I keep hoping that the air will improve as we move into spring and summer, which has been an historically better time for cleaner air here. We do have to get through the sandstorm season, but the heavily subsidized coal-fed heating system that heats all buildings north of the Yangtse River (Southern China really suffered at times during this very cold winter, as there is no public heating network and private devices tend not to be as effective), will be shut off by the government on March 15th. The government has acknowledged concern in recent months and apparently is taking some measures to alleviate the pollution levels. (I got a kick out of how the government tried to blame an increase in pollution on Lantern Festival fireworks and also on street barbecues).
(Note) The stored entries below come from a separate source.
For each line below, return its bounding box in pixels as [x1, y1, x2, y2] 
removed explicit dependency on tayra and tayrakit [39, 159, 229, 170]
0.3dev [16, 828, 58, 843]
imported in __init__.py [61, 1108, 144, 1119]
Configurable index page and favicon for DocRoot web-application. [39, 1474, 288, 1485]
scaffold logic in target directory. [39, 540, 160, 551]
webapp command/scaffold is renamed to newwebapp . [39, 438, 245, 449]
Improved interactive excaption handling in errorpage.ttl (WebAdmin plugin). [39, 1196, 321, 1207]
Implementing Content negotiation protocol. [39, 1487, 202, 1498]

As our days in Beijing right now are always punctuated by at least some constant level of awareness of what’s going on with the rising and falling of pollution levels, I was both amused and saddened by a December 1970 National Geographic photo caption quoted in a book I’m reading (Aminta Arrington’s Home is a Roof over a Pig): “Everywhere workers, peasants, and officials travel by bike in a China that counts the private auto an extreme luxury. But they enjoy the blessing: an almost complete absence of pollution from car exhausts. Premier Chou Enlai believes that by starting late to industrialize, China may avoid the pollution now plaguing other nations” (Kindle edition 34%). Just as London cleaned its industrialization-fueled air, can Beijing (and other Chinese cities) do the same? I have no doubt that if any government in the world could enforce change, it would be China. The question is, though, with the potential price of limiting economic development, how much of a priority, really, is cleaning the air?
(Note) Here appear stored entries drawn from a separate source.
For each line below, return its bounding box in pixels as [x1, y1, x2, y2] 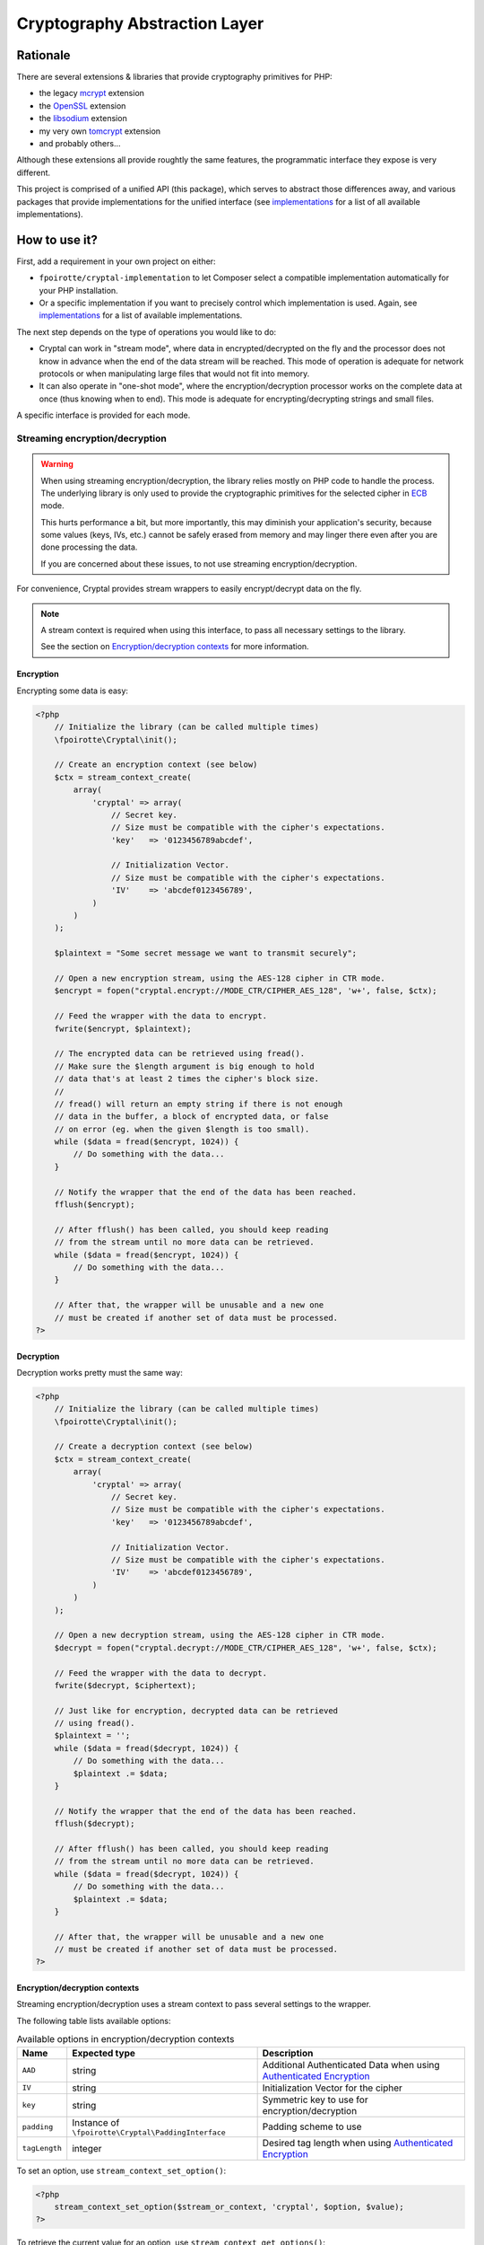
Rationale [16, 48, 71, 63]
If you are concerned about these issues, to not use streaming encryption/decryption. [40, 558, 358, 569]
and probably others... [39, 138, 121, 149]
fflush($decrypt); [54, 1818, 135, 1829]
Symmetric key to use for [262, 2093, 368, 2106]
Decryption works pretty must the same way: [16, 1367, 183, 1378]
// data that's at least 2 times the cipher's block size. [54, 1074, 320, 1084]
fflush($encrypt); [54, 1200, 135, 1210]
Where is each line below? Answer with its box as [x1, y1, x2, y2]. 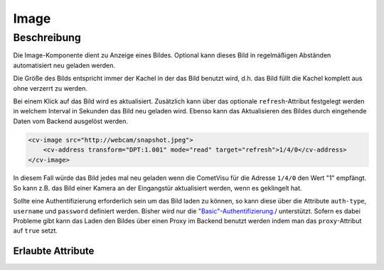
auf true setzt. [13, 227, 58, 235]
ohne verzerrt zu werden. [13, 84, 88, 92]
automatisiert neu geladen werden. [13, 61, 116, 69]
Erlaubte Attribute [13, 245, 95, 257]
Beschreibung [13, 31, 81, 44]
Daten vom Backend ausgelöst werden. [13, 117, 128, 125]

P.S. In post-industrialized countries, it’s easy to scoff at the seeming price developing nations are willing to pay for industrialization. Still , we see economic development and environmental degradation playing out in the U.S. today with the fracking process (listen to a gripping This American Life episode about Penn State’s involvement in fracking and read a review of “Promised Land,” a recent Hollywood take on the tensions surrounding accepting drilling in a community, or not). Sadly, it seems that less economically prosperous areas are the ones that often become enticed by the seeming prospect of easy money while sometimes being willing to overlook the negative consequences, such as poisoned ground water.